Please transcribe the entries below exactly and leave out every picture.

▸ THE DATA
* * * *

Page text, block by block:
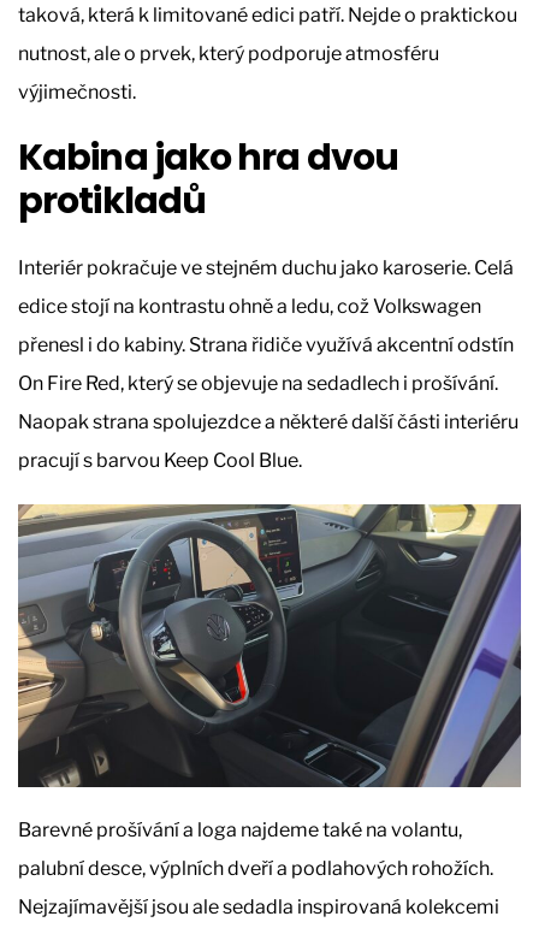
taková, která k limitované edici patří. Nejde o praktickou
nutnost, ale o prvek, který podporuje atmosféru
výjimečnosti.
Kabina jako hra dvou
protikladů
Interiér pokračuje ve stejném duchu jako karoserie. Celá
edice stojí na kontrastu ohně a ledu, což Volkswagen
přenesl i do kabiny. Strana řidiče využívá akcentní odstín
On Fire Red, který se objevuje na sedadlech i prošívání.
Naopak strana spolujezdce a některé další části interiéru
pracují s barvou Keep Cool Blue.
Barevné prošívání a loga najdeme také na volantu,
palubní desce, výplních dveří a podlahových rohožích.
Nejzajímavější jsou ale sedadla inspirovaná kolekcemi
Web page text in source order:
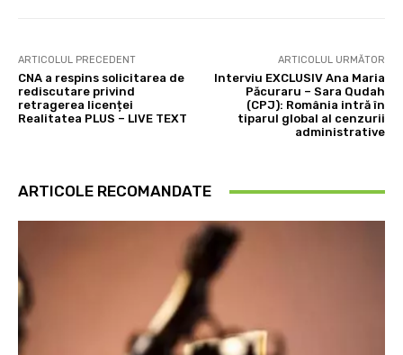
ARTICOLUL PRECEDENT
CNA a respins solicitarea de
rediscutare privind
retragerea licenței
Realitatea PLUS – LIVE TEXT
ARTICOLUL URMĂTOR
Interviu EXCLUSIV Ana Maria
Păcuraru – Sara Qudah
(CPJ): România intră în
tiparul global al cenzurii
administrative
ARTICOLE RECOMANDATE
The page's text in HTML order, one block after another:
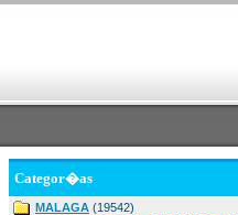
Categor�as
MALAGA (19542)
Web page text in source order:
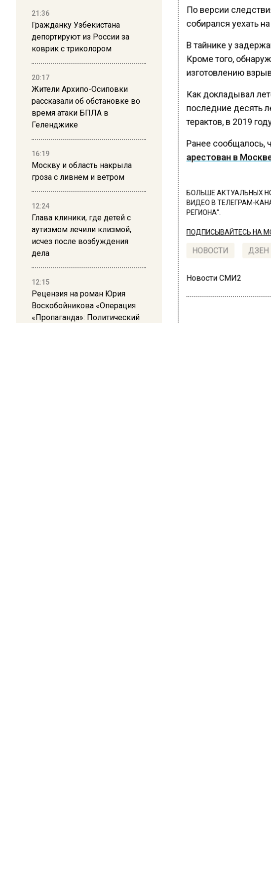
21:36
Гражданку Узбекистана
депортируют из России за
коврик с триколором
20:17
Жители Архипо-Осиповки
рассказали об обстановке во
время атаки БПЛА в
Геленджике
16:19
Москву и область накрыла
гроза с ливнем и ветром
12:24
Глава клиники, где детей с
аутизмом лечили клизмой,
исчез после возбуждения
дела
12:15
Рецензия на роман Юрия
Воскобойникова «Операция
«Пропаганда»: Политический
По версии
собирался уехать
В тайнике у
Кроме того,
изготовлению
Как докладывал
последние десять
терактов, в 2019
Ранее сообщалось,
арестован в
БОЛЬШЕ АКТУАЛЬНЫХ
ВИДЕО В ТЕЛЕГРАМ-
РЕГИОНА".
ПОДПИСЫВАЙТЕСЬ НА
НОВОСТИ ДЗЕН
Новости СМИ2
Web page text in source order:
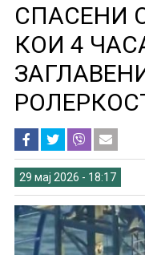
СПАСЕНИ
КОИ 4
29 мај 2026 - 18:17
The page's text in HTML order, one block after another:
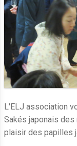
L'ELJ association
Sakés japonais
plaisir des papilles

* * * *

▸ OUTPUT FOR THIS TASK
Page text, block by block:
taková, která k limitované edici patří. Nejde o praktickou
nutnost, ale o prvek, který podporuje atmosféru
výjimečnosti.
Kabina jako hra dvou
protikladů
Interiér pokračuje ve stejném duchu jako karoserie. Celá
edice stojí na kontrastu ohně a ledu, což Volkswagen
přenesl i do kabiny. Strana řidiče využívá akcentní odstín
On Fire Red, který se objevuje na sedadlech i prošívání.
Naopak strana spolujezdce a některé další části interiéru
pracují s barvou Keep Cool Blue.
Barevné prošívání a loga najdeme také na volantu,
palubní desce, výplních dveří a podlahových rohožích.
Nejzajímavější jsou ale sedadla inspirovaná kolekcemi
Web page text in source order:
ARTICOLUL PRECEDENT
CNA a respins solicitarea de
rediscutare privind
retragerea licenței
Realitatea PLUS – LIVE TEXT
ARTICOLUL URMĂTOR
Interviu EXCLUSIV Ana Maria
Păcuraru – Sara Qudah
(CPJ): România intră în
tiparul global al cenzurii
administrative
ARTICOLE RECOMANDATE
The page's text in HTML order, one block after another:
Categor�as
MALAGA (19542)
Web page text in source order:
21:36
Гражданку Узбекистана
депортируют из России за
коврик с триколором
20:17
Жители Архипо-Осиповки
рассказали об обстановке во
время атаки БПЛА в
Геленджике
16:19
Москву и область накрыла
гроза с ливнем и ветром
12:24
Глава клиники, где детей с
аутизмом лечили клизмой,
исчез после возбуждения
дела
12:15
Рецензия на роман Юрия
Воскобойникова «Операция
«Пропаганда»: Политический
По версии
собирался уехать
В тайнике у
Кроме того,
изготовлению
Как докладывал
последние десять
терактов, в 2019
Ранее сообщалось,
арестован в
БОЛЬШЕ АКТУАЛЬНЫХ
ВИДЕО В ТЕЛЕГРАМ-
РЕГИОНА".
ПОДПИСЫВАЙТЕСЬ НА
НОВОСТИ ДЗЕН
Новости СМИ2
Web page text in source order:
СПАСЕНИ
КОИ 4
29 мај 2026 - 18:17
The page's text in HTML order, one block after another:
L'ELJ association
Sakés japonais
plaisir des papilles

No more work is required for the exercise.